Order: primary first, then supporting agents one at a time as their phase begins.

Step 3: Select skills

For each loaded agent, check its ## Skills section:

  • Only load skills relevant to the current task — not all skills the agent references.
  • Skills shared by multiple loaded agents only need to be loaded once.

Step 4: Calculate token budget

Total = CLAUDE.md baseline
      + conversation history (estimate)
      + agent files (sum selected)
      + skill files (sum selected)
      + expected output (estimate)

Target: total < 40% of the model's context window. For Claude with a 200K window, that's < 80K tokens. The config files are a small fraction; the real budget concern is conversation history + output accumulation over multi-turn tasks.

Step 5: Load via tool-based file reads

Read agents/software-engineer.md
Read skills/hexagonal-architecture/SKILL.md

Do NOT copy file contents into the system prompt or conversation.

Loading Profiles

Pre-computed loading sets for common task types.

Code Implementation

  • Load: Software Engineer + relevant skill(s)
  • Defer: QA (load after implementation), Architect (load only if design questions arise)

Architecture Design

  • Load: Architect + relevant architecture skill(s)
  • Defer: Software Engineer (load at implementation), QA (load at validation)

Bug Fix

  • Load: Software Engineer only
  • Defer: QA (load if regression test needed)

New Feature (full lifecycle)

Three phases, each in a fresh context window with a human review gate between. Each phase's output is a structured progress file in memory/ that onboards the next phase.

Phase Load Purpose Output
1. Research Orchestrator + sub-agents (exploration) Understand system, find files, trace data flows Research progress file
2. Plan Architect + PM (if needed) + relevant skill(s) Specify every change: files, snippets, tests Implementation plan progress file
3. Implement Software Engineer + QA + skill(s) Execute the plan; code, tests Working code + test results

Key rules:

  • Each phase starts with a fresh context window, loading only the previous phase's progress file.
  • Human reviews and approves the progress file before the next phase begins.
  • Sub-agents primarily provide context isolation — they search, read, and return concise findings.
  • If implementation is large, compact mid-phase: update the plan progress file with completed steps and continue in a fresh context.

Unloading

Since tokens can't be literally removed from context:

  1. Phase transitions — summarize completed phase output into memory/ and start a new conversation for the next phase.
  2. Within a conversation — stop referencing the agent/skill; the orchestrator mentally notes it's no longer active.

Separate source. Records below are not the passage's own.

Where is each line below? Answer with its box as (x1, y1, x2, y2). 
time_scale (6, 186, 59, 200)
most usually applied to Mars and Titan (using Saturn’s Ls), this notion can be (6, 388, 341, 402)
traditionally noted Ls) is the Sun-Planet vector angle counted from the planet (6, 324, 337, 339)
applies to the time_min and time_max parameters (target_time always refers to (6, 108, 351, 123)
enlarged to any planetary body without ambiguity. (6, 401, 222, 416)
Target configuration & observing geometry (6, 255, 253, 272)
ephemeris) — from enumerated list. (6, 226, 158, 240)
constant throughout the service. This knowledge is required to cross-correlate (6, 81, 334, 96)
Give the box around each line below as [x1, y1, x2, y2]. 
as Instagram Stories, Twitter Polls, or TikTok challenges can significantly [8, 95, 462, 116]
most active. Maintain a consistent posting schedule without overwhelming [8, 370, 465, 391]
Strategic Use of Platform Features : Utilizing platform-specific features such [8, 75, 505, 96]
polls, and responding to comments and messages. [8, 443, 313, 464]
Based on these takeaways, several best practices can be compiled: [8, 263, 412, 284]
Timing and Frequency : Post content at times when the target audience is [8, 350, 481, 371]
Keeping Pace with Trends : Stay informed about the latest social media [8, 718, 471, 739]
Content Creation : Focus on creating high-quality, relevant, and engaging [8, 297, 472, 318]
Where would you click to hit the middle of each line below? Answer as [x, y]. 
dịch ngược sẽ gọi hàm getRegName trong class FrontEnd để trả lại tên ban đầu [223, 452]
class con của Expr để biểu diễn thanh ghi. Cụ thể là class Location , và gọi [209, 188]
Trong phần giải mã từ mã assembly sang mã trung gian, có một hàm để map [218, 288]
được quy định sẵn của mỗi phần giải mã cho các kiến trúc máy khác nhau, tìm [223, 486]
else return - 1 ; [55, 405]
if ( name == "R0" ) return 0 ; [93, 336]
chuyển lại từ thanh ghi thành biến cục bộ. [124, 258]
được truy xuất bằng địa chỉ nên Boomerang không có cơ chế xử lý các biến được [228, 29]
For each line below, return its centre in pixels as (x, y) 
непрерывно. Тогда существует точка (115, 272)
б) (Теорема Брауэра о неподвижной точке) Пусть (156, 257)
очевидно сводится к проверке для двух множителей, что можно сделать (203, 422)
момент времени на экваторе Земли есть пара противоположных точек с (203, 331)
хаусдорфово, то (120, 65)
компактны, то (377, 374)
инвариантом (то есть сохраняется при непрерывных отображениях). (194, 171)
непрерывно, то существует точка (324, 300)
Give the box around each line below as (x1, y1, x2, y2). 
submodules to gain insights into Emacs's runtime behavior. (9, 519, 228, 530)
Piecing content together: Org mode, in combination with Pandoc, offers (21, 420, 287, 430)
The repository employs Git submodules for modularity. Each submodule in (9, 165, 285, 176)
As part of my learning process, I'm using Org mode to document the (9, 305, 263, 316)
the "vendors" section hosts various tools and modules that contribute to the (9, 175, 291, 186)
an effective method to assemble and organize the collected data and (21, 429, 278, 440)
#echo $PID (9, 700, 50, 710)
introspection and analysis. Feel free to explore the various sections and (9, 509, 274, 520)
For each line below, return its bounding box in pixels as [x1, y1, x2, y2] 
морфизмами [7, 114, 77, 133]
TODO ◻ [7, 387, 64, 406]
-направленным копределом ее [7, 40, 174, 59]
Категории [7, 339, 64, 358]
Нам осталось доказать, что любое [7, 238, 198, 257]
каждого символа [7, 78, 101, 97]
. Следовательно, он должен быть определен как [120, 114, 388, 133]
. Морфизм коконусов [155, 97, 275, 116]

Use the Context Summarization skill to compress stale content.
  3. Multi-turn accumulation — when conversation history crosses 30% utilization, trigger summarization before loading additional agents.

Anti-patterns

  • Loading all agents upfront — wastes tokens before any work begins. Load only the primary agent.
  • Loading all of an agent's skills — most are irrelevant to the specific request.
  • Never unloading — context grows monotonically until hallucination risk. Summarize and phase-transition.
  • Loading agents "just in case" — adds cost without value. Load on demand when the phase begins.

Output

Loading plan as one table: selected agents + skills, token costs, estimated total, and utilization percentage against the 40% ceiling. No narration.